Hey guys,
I’ve built an ios app with the gemini multimodal live api that uses video+audio input. I’ve been having a persistent issue for about a month that I can’t solve. When the user connects to the bot, the first interaction is off about 50% of the time. Sometimes the bot never responds, sometimes it interrupts itself or hallucinates a user response. It may be an internal Gemini VAD issue, i’m not sure.
Here’s an example from the server logs of it interrupting itself:
`2025-03-08T15:44:10.004 app[d891152c70d638] ord [info] 2025-03-08 15:44:10.003 | DEBUG | pipecat.transports.base_input:_handle_interruptions:124 - User started speaking
2025-03-08T15:44:11.645 app[d891152c70d638] ord [info] 2025-03-08 15:44:11.644 | DEBUG | pipecat.transports.base_input:_handle_interruptions:131 - User stopped speaking
2025-03-08T15:44:12.290 app[d891152c70d638] ord [info] 2025-03-08 15:44:12.289 | DEBUG | pipecat.services.gemini_multimodal_live.gemini:_handle_transcribe_user_audio:270 - [Transcription:user] Hey, what's in this mug?

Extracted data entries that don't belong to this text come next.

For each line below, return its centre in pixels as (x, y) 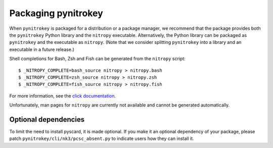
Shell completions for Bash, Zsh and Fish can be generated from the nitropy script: (97, 59)
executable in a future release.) (42, 49)
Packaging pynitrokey (56, 13)
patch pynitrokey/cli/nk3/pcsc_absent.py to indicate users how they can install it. (102, 138)
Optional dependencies (47, 119)
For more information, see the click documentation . (63, 95)
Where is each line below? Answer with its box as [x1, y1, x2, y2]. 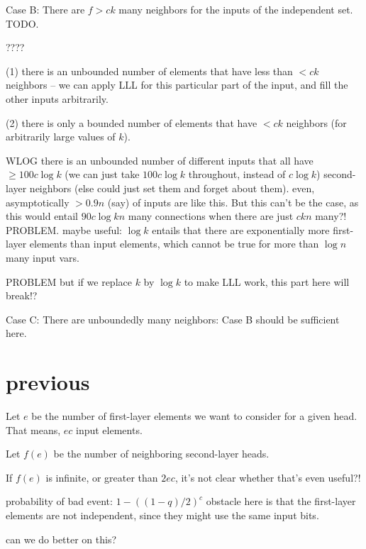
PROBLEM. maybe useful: [6, 222, 123, 237]
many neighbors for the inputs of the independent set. [118, 2, 353, 16]
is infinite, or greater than [45, 470, 158, 484]
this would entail [6, 209, 78, 223]
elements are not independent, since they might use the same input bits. [6, 507, 319, 522]
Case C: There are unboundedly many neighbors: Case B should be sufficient [6, 311, 340, 326]
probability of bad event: [6, 494, 113, 509]
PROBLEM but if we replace [6, 274, 132, 289]
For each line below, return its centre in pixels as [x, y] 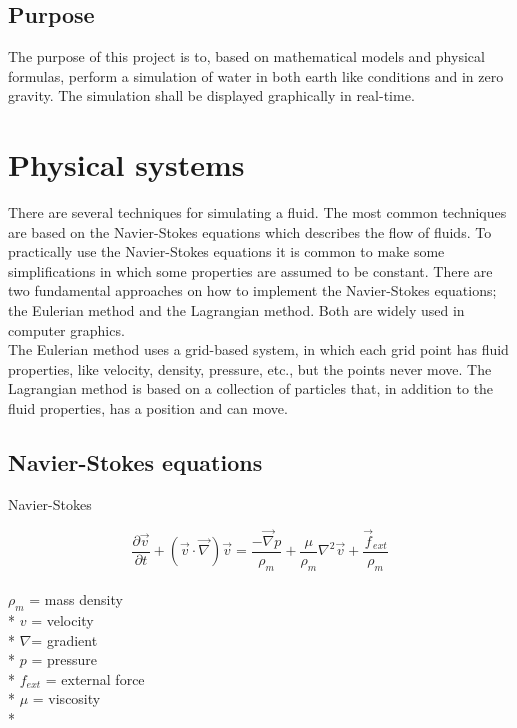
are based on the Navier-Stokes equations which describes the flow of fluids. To [250, 231]
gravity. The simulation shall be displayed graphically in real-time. [211, 95]
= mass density [76, 599]
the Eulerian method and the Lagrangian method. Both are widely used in [236, 310]
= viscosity [66, 698]
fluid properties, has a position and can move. [148, 408]
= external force [95, 678]
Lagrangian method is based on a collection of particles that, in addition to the [251, 388]
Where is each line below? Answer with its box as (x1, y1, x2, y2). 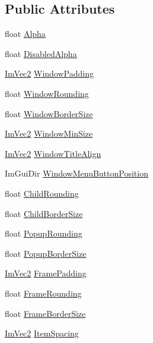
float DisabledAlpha (5, 47, 77, 59)
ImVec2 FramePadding (5, 267, 87, 279)
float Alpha (5, 27, 46, 40)
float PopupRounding (5, 227, 82, 240)
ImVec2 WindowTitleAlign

2025-03-08T15:44:13.291 app[d891152c70d638] ord [info] 2025-03-08 15:44:13.291 | DEBUG | pipecat.transports.base_output:_bot_started_speaking:203 - Bot started speaking
2025-03-08T15:44:14.584 app[d891152c70d638] ord [info] 2025-03-08 15:44:14.583 | DEBUG | pipecat.transports.base_input:_handle_interruptions:124 - User started speaking
2025-03-08T15:44:14.585 app[d891152c70d638] ord [info] 2025-03-08 15:44:14.584 | DEBUG | pipecat.transports.base_output:_bot_stopped_speaking:210 - Bot stopped speaking
2025-03-08T15:44:15.224 app[d891152c70d638] ord [info] 2025-03-08 15:44:15.223 | DEBUG | pipecat.transports.base_input:_handle_interruptions:131 - User stopped speaking
2025-03-08T15:44:15.664 app[d891152c70d638] ord [info] 2025-03-08 15:44:15.664 | DEBUG | pipecat.services.gemini_multimodal_live.gemini:_handle_transcribe_user_audio:270 - [Transcription:user] Earl Grey tea.

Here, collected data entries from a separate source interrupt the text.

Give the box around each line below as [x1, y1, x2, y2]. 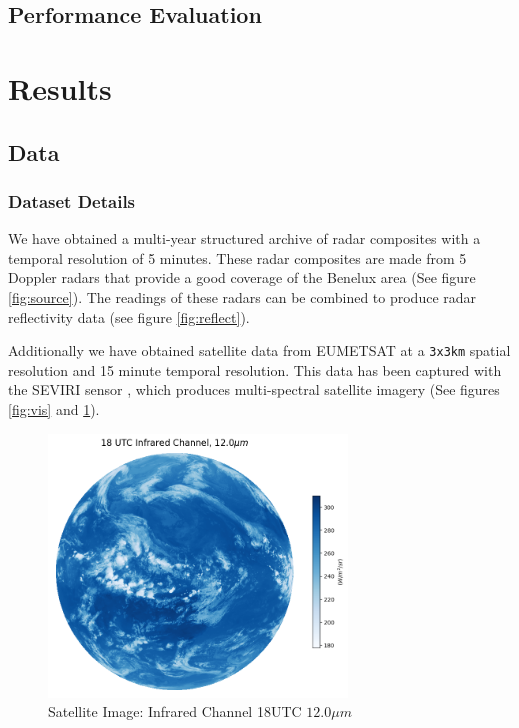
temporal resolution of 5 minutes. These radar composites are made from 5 [8, 247, 467, 268]
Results [8, 67, 112, 108]
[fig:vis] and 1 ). [8, 398, 100, 419]
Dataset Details [8, 188, 136, 213]
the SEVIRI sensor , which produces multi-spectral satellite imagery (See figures [8, 379, 500, 400]
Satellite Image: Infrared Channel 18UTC [48, 701, 302, 722]
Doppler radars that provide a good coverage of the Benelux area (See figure [8, 267, 476, 288]
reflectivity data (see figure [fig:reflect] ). [8, 306, 250, 327]
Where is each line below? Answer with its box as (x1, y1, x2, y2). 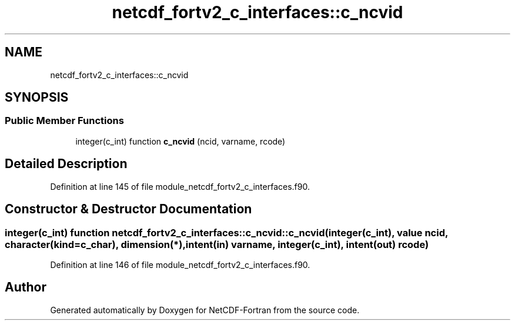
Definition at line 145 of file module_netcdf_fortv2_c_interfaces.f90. (50, 181, 310, 192)
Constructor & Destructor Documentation (5, 202, 252, 217)
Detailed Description (5, 156, 128, 172)
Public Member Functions (5, 115, 124, 127)
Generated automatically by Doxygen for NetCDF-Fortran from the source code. (50, 304, 360, 315)
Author (5, 280, 46, 295)
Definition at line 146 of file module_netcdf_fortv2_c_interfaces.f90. (50, 259, 310, 270)
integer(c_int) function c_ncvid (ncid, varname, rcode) (75, 136, 286, 146)
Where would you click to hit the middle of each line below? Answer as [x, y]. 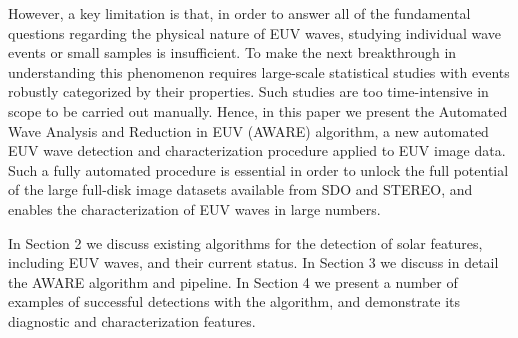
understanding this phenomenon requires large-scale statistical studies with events [259, 71]
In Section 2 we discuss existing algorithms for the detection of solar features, [245, 242]
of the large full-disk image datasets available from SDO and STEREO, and [240, 189]
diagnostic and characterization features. [132, 320]
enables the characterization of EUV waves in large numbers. [194, 208]
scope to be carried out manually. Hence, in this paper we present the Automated [258, 110]
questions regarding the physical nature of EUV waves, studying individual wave [255, 32]
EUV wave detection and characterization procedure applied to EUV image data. [257, 150]

2025-03-08T15:44:19.688 app[d891152c70d638] ord [info] 2025-03-08 15:44:19.686 | DEBUG | pipecat.services.gemini_multimodal_live.gemini:_handle_transcribe_model_audio:278 - [Transcription:model] Based on the color, it looks like there is coffee in the mug. Would you like me to search for any coffee recipes?